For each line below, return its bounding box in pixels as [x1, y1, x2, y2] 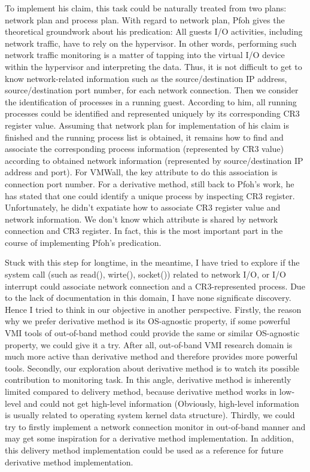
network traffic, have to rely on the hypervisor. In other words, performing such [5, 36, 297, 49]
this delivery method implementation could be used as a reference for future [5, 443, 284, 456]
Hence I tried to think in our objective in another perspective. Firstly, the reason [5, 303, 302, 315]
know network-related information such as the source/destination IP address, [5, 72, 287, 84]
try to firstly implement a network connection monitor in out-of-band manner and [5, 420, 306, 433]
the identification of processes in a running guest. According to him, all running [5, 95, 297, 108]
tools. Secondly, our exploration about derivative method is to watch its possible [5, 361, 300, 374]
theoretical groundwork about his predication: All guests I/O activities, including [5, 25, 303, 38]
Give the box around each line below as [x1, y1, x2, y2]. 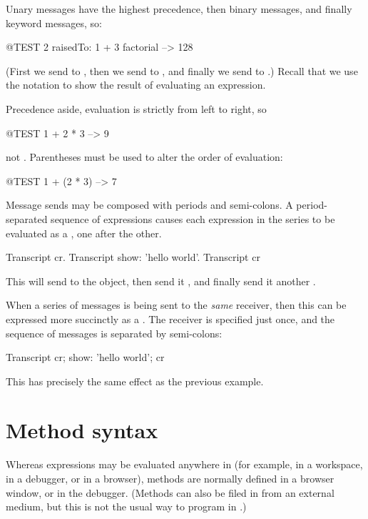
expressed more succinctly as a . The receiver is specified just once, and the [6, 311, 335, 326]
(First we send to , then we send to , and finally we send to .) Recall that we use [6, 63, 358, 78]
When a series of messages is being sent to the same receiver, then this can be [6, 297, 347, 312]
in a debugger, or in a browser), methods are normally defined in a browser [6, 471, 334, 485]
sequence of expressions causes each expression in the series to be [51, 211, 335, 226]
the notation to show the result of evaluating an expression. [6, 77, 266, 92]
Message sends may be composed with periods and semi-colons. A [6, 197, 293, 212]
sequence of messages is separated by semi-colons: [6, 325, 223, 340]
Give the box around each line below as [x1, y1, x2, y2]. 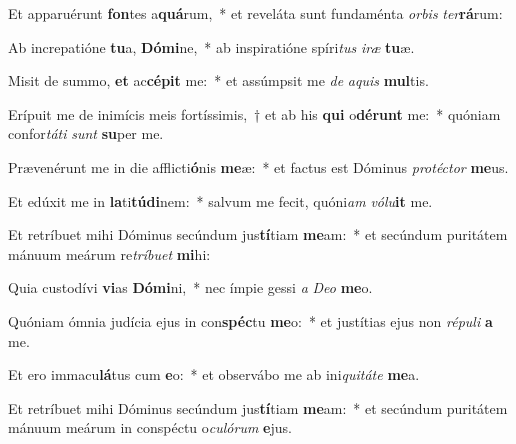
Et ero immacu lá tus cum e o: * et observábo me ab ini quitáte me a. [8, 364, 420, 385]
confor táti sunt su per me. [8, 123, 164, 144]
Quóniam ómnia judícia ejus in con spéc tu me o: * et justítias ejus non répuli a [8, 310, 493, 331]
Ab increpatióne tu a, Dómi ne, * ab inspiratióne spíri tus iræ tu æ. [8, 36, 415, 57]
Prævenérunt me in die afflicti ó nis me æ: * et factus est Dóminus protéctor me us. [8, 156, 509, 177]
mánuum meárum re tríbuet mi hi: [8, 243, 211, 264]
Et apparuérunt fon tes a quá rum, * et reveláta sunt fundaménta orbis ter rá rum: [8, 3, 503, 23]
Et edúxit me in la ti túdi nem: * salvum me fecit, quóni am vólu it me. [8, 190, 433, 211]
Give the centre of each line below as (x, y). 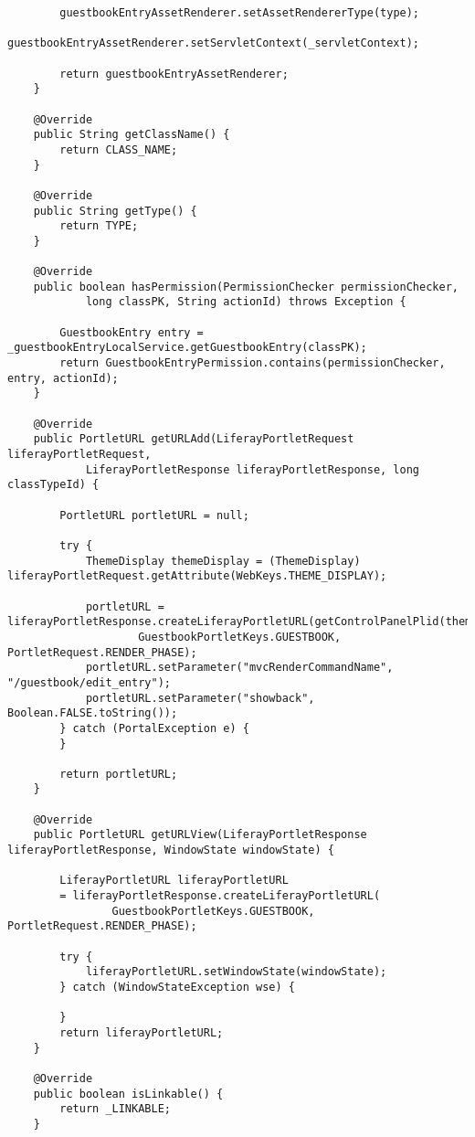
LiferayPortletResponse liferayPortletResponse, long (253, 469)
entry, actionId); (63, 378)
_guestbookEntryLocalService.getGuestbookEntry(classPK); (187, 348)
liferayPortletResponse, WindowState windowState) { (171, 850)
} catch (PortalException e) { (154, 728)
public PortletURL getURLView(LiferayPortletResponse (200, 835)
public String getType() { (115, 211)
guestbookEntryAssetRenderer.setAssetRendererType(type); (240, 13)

================================

> **ACTIVITY**: Exactly the lines from the line with "Prævenérunt me in" through the end of the data are to be reproduced, and no picture is to be included.

> **RESULT FOR THIS EXERCISE**:
Prævenérunt me in die afflicti ó nis me æ: * et factus est Dóminus protéctor me us. [8, 156, 509, 177]
mánuum meárum re tríbuet mi hi: [8, 243, 211, 264]
Et apparuérunt fon tes a quá rum, * et reveláta sunt fundaménta orbis ter rá rum: [8, 3, 503, 23]
Et edúxit me in la ti túdi nem: * salvum me fecit, quóni am vólu it me. [8, 190, 433, 211]
Give the centre of each line below as (x, y). 
LiferayPortletResponse liferayPortletResponse, long (253, 469)
entry, actionId); (63, 378)
_guestbookEntryLocalService.getGuestbookEntry(classPK); (187, 348)
liferayPortletResponse, WindowState windowState) { (171, 850)
} catch (PortalException e) { (154, 728)
public PortletURL getURLView(LiferayPortletResponse (200, 835)
public String getType() { (115, 211)
guestbookEntryAssetRenderer.setAssetRendererType(type); (240, 13)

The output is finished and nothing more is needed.